你我她,主與次,真正意義上的自我存在與消失,明洛俱已分不清了。憑藉全部力量仍舊落得慘敗收場,這讓她的內裡徹底崩塌,她無法接受失敗,於是寧願外求,寧願成為容納他人靈魂的器皿,成為一具擁抱權勢與勝利的軀殼。

此時此刻,她僅剩下一個混亂的念頭:“……我要去見她!我要見李尚!我要問她為什麼不選我……究竟為什麼!”

她用力拍打牢門,鎖鏈摩擦發出聒噪聲響,聲音尖利顫抖:“我要見李尚,讓她來見我!她為什麼不來見我,為什麼不來審我!”

“還有姑母,我要見姑母!我要她回答我,為什麼要把我從那裡帶出來,卻又將我當作棄子!”

“她們憑什麼這樣待我!”

“回答我!”

聽她滿口都是先太子李尚,幾名獄卒交換罷眼神,都覺得這個女人大概是瘋了。

很快,那些瘋言便被一團臟布堵住,幽暗的牢房中隻剩下了含糊不清的嗚嗚悶音,猶在不甘地迴響著。

不同於牢房中的潮濕陰暗,外麵正值晚霞漫天。

一年四季,數夏日的晚霞最為張揚熾麗,整座皇城都被染成了耀眼的金色。

皇城西麵的一座宮殿內,有打掃過的痕跡,卻靜謐到彷彿無人居住。

直到一名內侍從外麵回來,行走間打破了這份寂靜。

內侍來到內殿中,向那道臨窗而坐的身影行禮。

那道身影的主人,緩聲問內侍:“如何,太女她可曾應允了?”

“回……”內侍話到嘴邊,不知該如何稱呼這位已經退位的帝王才合適,隻能垂首道:“太女殿下應允了。”

明氏點了頭,握著龍杖慢慢起身,道:“既如此,明日晨早,你便出宮去,代我祭拜馬相。”

“是,奴遵命。”

明氏轉頭看向窗外,自語般道:“馬相以性命保全了朕僅有的天子尊嚴,卻也讓朕慚愧……”

馬相是為護她而死,還有這樣一位賢臣願意為她赴死,至少證明瞭她不是一個一無是處的君主,至少她也曾得過一份厚重忠誠的人心擁護。

可即便如此,她之前待馬相也曾有過猜疑。

忠於她者,亦得她疑心——她原以為猜疑是帝王必須具備的能力,可如今她才知,這不過是因為她從無信人的能力。

她此時孤寡一人,是她應有的收場。

明氏看著窗外漸漸退去的霞光,直到夜色吞噬天地,她仍孤身獨立於窗前。

夜色中的皇城,在各色宮燈的映照下,猶如一座華麗剔透的琉璃之境。

李歲寧處理罷公務,此刻正在殿內看信,白日裡崔璟替她篩選過書信,依照輕重緩急分彆擺放著。

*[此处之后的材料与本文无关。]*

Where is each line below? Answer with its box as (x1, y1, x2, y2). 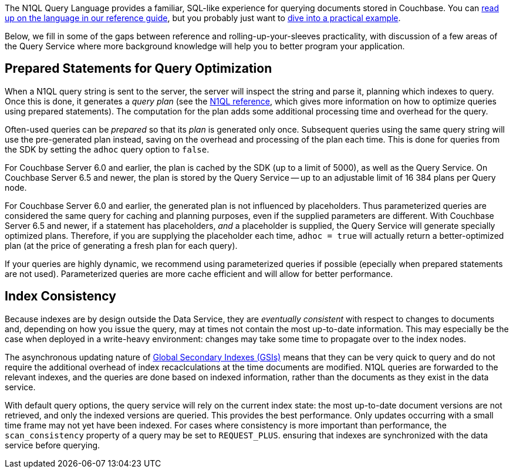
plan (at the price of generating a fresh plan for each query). (5, 240, 238, 251)
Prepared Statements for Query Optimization (5, 61, 272, 76)
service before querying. (5, 440, 100, 450)
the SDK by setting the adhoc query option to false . (5, 144, 210, 154)
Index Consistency (5, 289, 116, 304)
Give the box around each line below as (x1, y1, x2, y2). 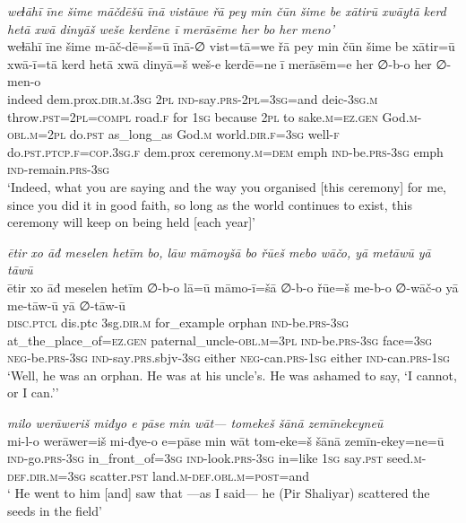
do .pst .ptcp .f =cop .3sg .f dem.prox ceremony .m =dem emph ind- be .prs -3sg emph (7, 142, 444, 161)
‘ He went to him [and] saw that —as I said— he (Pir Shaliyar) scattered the (7, 484, 430, 502)
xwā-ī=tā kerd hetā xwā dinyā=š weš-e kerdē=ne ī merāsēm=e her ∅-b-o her (7, 54, 432, 73)
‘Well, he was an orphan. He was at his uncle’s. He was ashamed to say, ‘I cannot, (7, 365, 457, 384)
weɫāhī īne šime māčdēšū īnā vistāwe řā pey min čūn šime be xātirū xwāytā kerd (7, 2, 446, 20)
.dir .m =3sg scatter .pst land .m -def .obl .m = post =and (25, 466, 310, 484)
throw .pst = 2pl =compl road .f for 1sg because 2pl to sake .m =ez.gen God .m (7, 107, 418, 126)
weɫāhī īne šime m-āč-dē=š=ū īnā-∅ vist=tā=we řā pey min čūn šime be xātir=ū (7, 37, 455, 56)
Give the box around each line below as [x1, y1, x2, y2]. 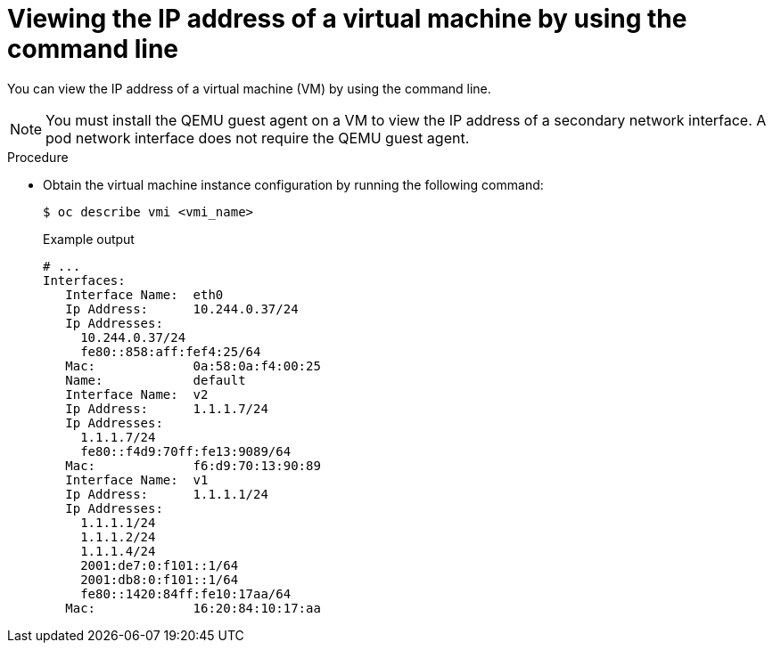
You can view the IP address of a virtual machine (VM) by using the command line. [7, 80, 491, 96]
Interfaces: [43, 272, 126, 288]
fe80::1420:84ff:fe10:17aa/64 [80, 586, 292, 601]
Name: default [65, 372, 246, 387]
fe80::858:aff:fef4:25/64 [80, 344, 261, 359]
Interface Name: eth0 [65, 287, 224, 302]
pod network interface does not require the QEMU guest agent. [45, 128, 470, 147]
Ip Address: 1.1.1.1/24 [65, 486, 268, 501]
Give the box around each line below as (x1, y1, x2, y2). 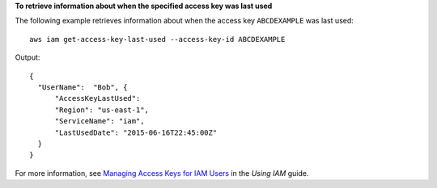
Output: (15, 52, 40, 62)
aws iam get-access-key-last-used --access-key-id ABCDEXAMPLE (29, 35, 286, 44)
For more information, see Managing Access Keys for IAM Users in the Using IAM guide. (15, 168, 309, 178)
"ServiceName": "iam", (54, 117, 145, 126)
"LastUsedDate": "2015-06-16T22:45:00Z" (54, 127, 218, 137)
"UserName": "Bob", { (37, 82, 128, 92)
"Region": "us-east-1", (54, 105, 150, 115)
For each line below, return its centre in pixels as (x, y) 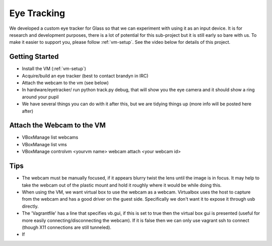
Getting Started (34, 57)
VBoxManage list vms (45, 144)
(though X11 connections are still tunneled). (67, 227)
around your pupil (40, 97)
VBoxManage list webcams (50, 137)
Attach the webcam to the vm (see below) (65, 83)
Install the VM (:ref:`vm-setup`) (54, 69)
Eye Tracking (37, 13)
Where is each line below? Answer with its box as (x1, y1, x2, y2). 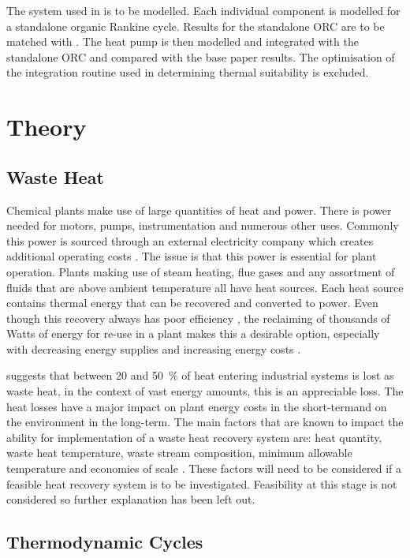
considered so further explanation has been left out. (6, 491, 255, 507)
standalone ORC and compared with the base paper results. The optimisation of (6, 48, 395, 65)
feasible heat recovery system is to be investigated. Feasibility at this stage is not (6, 475, 397, 492)
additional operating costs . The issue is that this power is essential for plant (6, 248, 377, 264)
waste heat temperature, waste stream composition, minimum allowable (6, 444, 352, 461)
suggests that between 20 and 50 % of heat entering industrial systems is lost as (6, 367, 394, 384)
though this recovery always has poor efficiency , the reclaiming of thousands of (6, 309, 390, 326)
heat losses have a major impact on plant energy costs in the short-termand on (6, 398, 387, 414)
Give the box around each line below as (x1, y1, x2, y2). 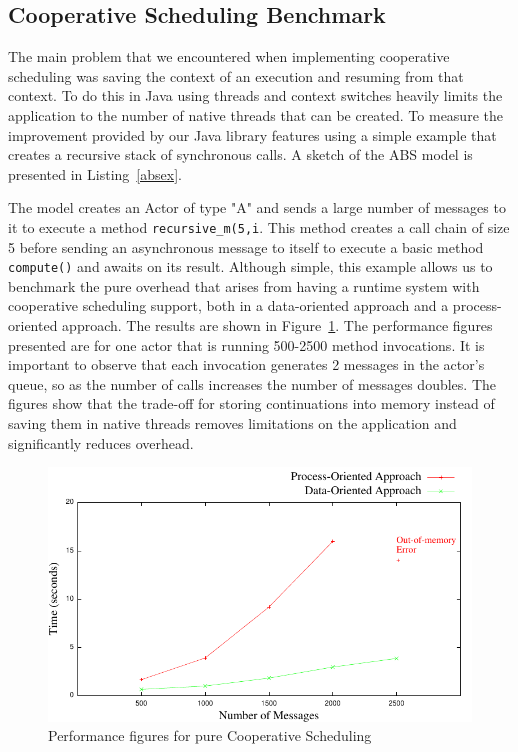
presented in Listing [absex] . (8, 163, 182, 184)
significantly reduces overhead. (8, 432, 194, 453)
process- (452, 295, 502, 316)
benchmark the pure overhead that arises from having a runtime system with (8, 275, 480, 296)
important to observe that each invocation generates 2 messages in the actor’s (8, 354, 485, 375)
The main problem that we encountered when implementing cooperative (8, 46, 450, 67)
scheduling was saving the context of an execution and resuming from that (8, 65, 464, 86)
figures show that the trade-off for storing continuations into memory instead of (8, 393, 495, 414)

姚冉在忙著覈對大典流程,四下正是忙碌時,崔璟如一塊及時磚,很好地處理著李歲寧身邊的各類瑣事。

崔璟的出身教養,讓他自幼便早早接觸到了權術政治之道。之後投身軍中,一步步成為玄策軍統帥,是真真正正的文武兼備,且經驗豐厚,足以應對各類事項。

他替李歲寧處理了許多簡單的軍務,以及城中和皇城中的禁軍防禦佈置,還有許多力所能及的繁雜瑣碎之事。

但涉及機密要事,他一概會主動迴避,除非李歲寧拉著他一同商討,除此外他絕不會去觸碰。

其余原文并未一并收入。